** EXERCISE DESCRIPTION **
Your reply is to be the lines below, exactly as written, with images omitted.

** DATA RECORDS **

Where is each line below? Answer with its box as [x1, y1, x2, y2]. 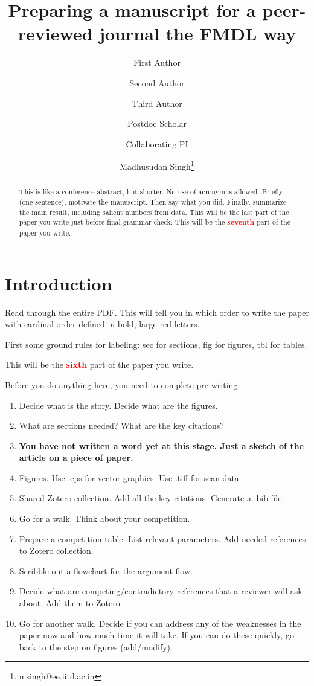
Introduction [5, 271, 112, 295]
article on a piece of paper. [19, 451, 133, 464]
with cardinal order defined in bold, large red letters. [5, 318, 200, 330]
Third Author [132, 97, 182, 109]
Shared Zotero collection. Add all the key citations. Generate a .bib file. [19, 492, 284, 504]
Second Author [129, 76, 185, 89]
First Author [133, 56, 181, 69]
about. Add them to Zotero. [19, 597, 123, 609]

** EXERCISE ANSWER **
Where is each line below? Answer with its box as [x1, y1, x2, y2]. 
Introduction [5, 271, 112, 295]
article on a piece of paper. [19, 451, 133, 464]
with cardinal order defined in bold, large red letters. [5, 318, 200, 330]
Third Author [132, 97, 182, 109]
Shared Zotero collection. Add all the key citations. Generate a .bib file. [19, 492, 284, 504]
Second Author [129, 76, 185, 89]
First Author [133, 56, 181, 69]
about. Add them to Zotero. [19, 597, 123, 609]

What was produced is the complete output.